Кризисное состояние постмодерна — явление исторически процессуальное и в этом смысле неизбежное. А вот непосредственное будущее ментального бытия культуры всегда событийно, поскольку всегда имеется несколько более или менее вероятных сценариев (синергетических аттракторов) дальнейшего развития исторической ситуации. Возможны, по-видимому: а) затягивание кризиса, ведущее к усилению тенденций дориторической дискурсной формации; б) своеобразная «контрреформация» постриторической дискурсной формации модернистского типа перед лицом угрозы мусульманского фундаментализма с его нормативной ментальностью; в) рецессивное восстановление доминантной роли дискурса власти с его императивно-регламентарнорегулятивными компетенциями, как это случилось в послереволюционной России; г) наконец, возможен и давно готовящийся неориторический прорыв конвергентного менталитета к доминированию в духовной жизни людей.

При резко возрастающей глобальности человеческой цивилизации каждый частный выбор одного из этих сценариев может оказаться не просто событийным, но и общечеловечески значимым.

Отмечу при этом, что интернет способен стать медиальным средством реализации любой дискурсной формации.
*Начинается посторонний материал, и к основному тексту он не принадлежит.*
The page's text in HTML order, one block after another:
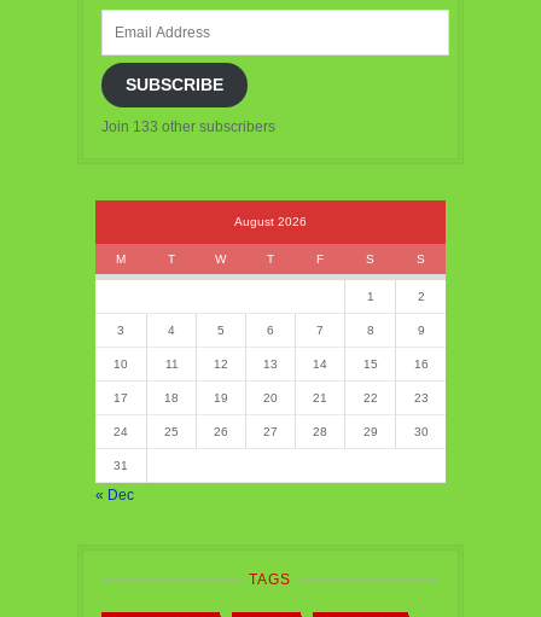
SUBSCRIBE
Join 133 other subscribers
August 2026
M T W T F S S
1 2
3 4 5 6 7 8 9
10 11 12 13 14 15 16
17 18 19 20 21 22 23
24 25 26 27 28 29 30
31
« Dec
TAGS
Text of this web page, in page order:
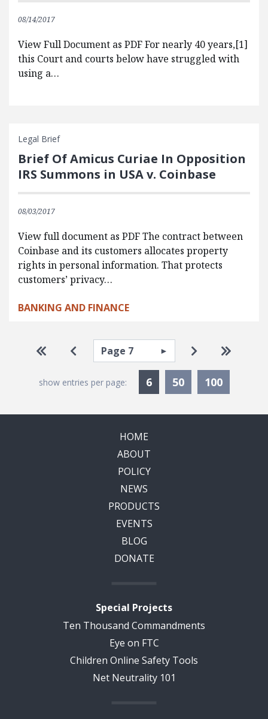
08/14/2017
View Full Document as PDF For nearly 40 years,[1]
this Court and courts below have struggled with
using a…
Legal Brief
Brief Of Amicus Curiae In Opposition
IRS Summons in USA v. Coinbase
08/03/2017
View full document as PDF The contract between
Coinbase and its customers allocates property
rights in personal information. That protects
customers’ privacy…
BANKING AND FINANCE
Pagination
Go to first page
Go to previous page
Select page Go to next
Go to
show entries per page: 6Currently Selected
50 100
HOME
ABOUT
POLICY
NEWS
PRODUCTS
EVENTS
BLOG
DONATE
Special Projects
Ten Thousand Commandments
Eye on FTC
Children Online Safety Tools
Net Neutrality 101
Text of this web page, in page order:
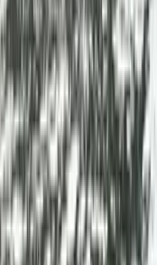
ByMike
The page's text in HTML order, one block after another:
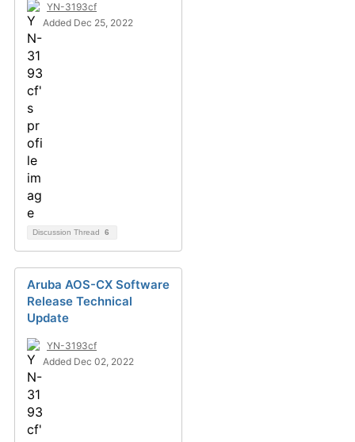
YN-3193cf
Added Dec 25, 2022
Discussion Thread 6
Aruba AOS-CX Software
Release Technical
Update
YN-3193cf
Added Dec 02, 2022
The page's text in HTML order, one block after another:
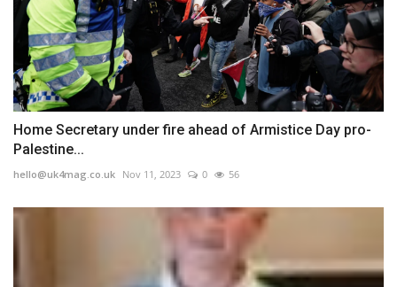
Home Secretary under fire ahead of Armistice Day pro-
Palestine...
hello@uk4mag.co.uk Nov 11, 2023 0 56

Однако именно он открывает уникальные возможности осуществления неориторического порыва ко всеобщей солидаризации жизни, при которой, по слову Мандельштама, «все хотят увидеть всех».
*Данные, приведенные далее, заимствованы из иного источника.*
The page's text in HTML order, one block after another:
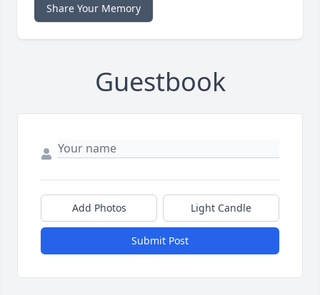
Share Your Memory
Guestbook
Add Photos Light Candle
Submit Post
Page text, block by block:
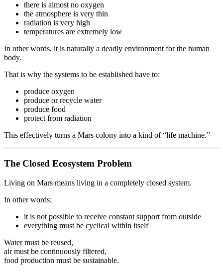
there is almost no oxygen
the atmosphere is very thin
radiation is very high
temperatures are extremely low
In other words, it is naturally a deadly environment for the human
body.
That is why the systems to be established have to:
produce oxygen
produce or recycle water
produce food
protect from radiation
This effectively turns a Mars colony into a kind of “life machine.”
The Closed Ecosystem Problem
Living on Mars means living in a completely closed system.
In other words:
it is not possible to receive constant support from outside
everything must be cyclical within itself
Water must be reused,
air must be continuously filtered,
food production must be sustainable.
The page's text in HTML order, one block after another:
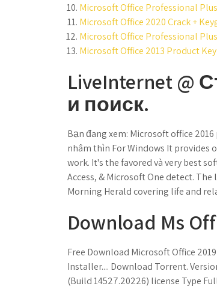
Microsoft Office Professional
Microsoft Office 2020 Crack +
Microsoft Office Professional
Microsoft Office 2013 Product
LiveInternet @
и поиск.
Bạn đang xem: Microsoft office
nhâm thìn For Windows It provides
work. It's the favored và very best
Access, & Microsoft One detect.
Morning Herald covering life and
Download Ms
Free Download Microsoft Office
Installer.... Download Torrent.
(Build 14527.20226) license Type

  • [1] Хабермас Ю. Философский дискурс о модерне. М., 2008. С. 109.
  • [2] Смирнов И. П. Бытие и творчество. СПб., 1996. С. 22.
  • [3] Орлов Г. Древо музыки. Вашингтон; СПб., 1992. С. 212.
  • [4] Фуко М. Слова и вещи. СПб., 1994. С. 383.
  • [5] Хабермас Ю. Философский дискурс о модерне. С. 347.
  • [6] Там же. С. 102.
  • [7] Там же. С. 105.
  • [8] См.: Pecheux М. Les Verites de La Palice. Paris, 1975.
  • [9] Деррида Ж. О грамматологии. М., 2000. С. 313.
  • [10] Рикер П. Конфликт интерпретаций. М., 1995. С. 409.
  • [11] Baudrillard J. Simulacres et simulation. Paris, 1981. P. 231.
  • [12] Ibidem. P. 11.
  • [13] Cm.: Eco U. Innovatoin et repdtition: entre esthetique modern et postmodern //Reseaux. 1994. № 68.
  • [14] Baudrillard J. Simulacres et simulation. P. 121.
  • [15] Ibidem. Р. 235.
  • [16] См.: DeleuzJ., Guattari F. Rhizome. Paris, 1976.
  • [17] Кант И. Критика способности суждения // Соч.: в 6 т. Т. 5. М., 1966. С. 331.
  • [18] Пирс Ч. С. Избранные философские произведения. М., 2000. С. 218.
  • [19] Хабермас Ю. Философский дискурс о модерне. С. 375.
  • [20] Levinas Е. En decouvrant l’existence avec Husserl et Heidegger. Paris, 1964. P. 225.
  • [21] Levinas E. Autrement que savoir. Paris, 1988. P. 72.